When I was a kid I used to think that other people were robots. Literal robots. Or maybe phantoms. I was convinced that at any moment, someone was going to show up and tell me it was all one big, horrible joke. Or maybe they’d tell me I was in hell.

In the summertime, mirage pools formed on the hot asphalt, glimmering mirrors that disappear as you approach them. I wanted to fall into one, to jump through it into the sky of some world on the other side.

I was nine years old when I began really losing touch with my body.
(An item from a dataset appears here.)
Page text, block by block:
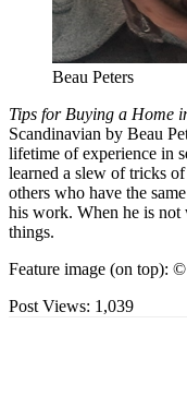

I remember looking from my arms to my thighs, arms to thighs, trying to solve the riddle. Something was very wrong. My legs were the wrong shape. There was an constant crookedness to the world in those days, like wearing someone else’s glasses.

There are almost no pictures of me smiling between the ages of 10 and 20. I used to cringe at the pictures; now I chuckle. As weird as it is to see myself dressed as a girl, I am not erased in these images. My discomfort could not be more clear.

These days I am learning to fully inhabit my body. Sometimes I sit naked and very still, just breathing, trying to experience my own form. I could never have done this years ago–too painful. Now all that remains of that heartache are a few scars on my arms and an echo of unbelief, uneasiness. I still feel a disconnect–a parallax. I squint, trying to see myself as I am. I look at my belly, my legs, my arms. Olive skin, fish-belly white on the parts of my body that don’t see much sun. Brown hair growing everywhere like desert grass. My penis looks like a little animal that might live on a coral reef. This is a thoroughly personal accounting of my physical self, divorced from all attempts to present my body for another’s gaze. No comparison to any drawing in a textbook. No measuring tape. No tyranny of memory. I think of people with phantom limb syndrome, whose pain is eased by mirrors that allow them to, say, see an image of their right hand where the left should be. I don’t need any mirrors–I just have to believe what I see.

See the work of God: Who can straighten what He has made crooked?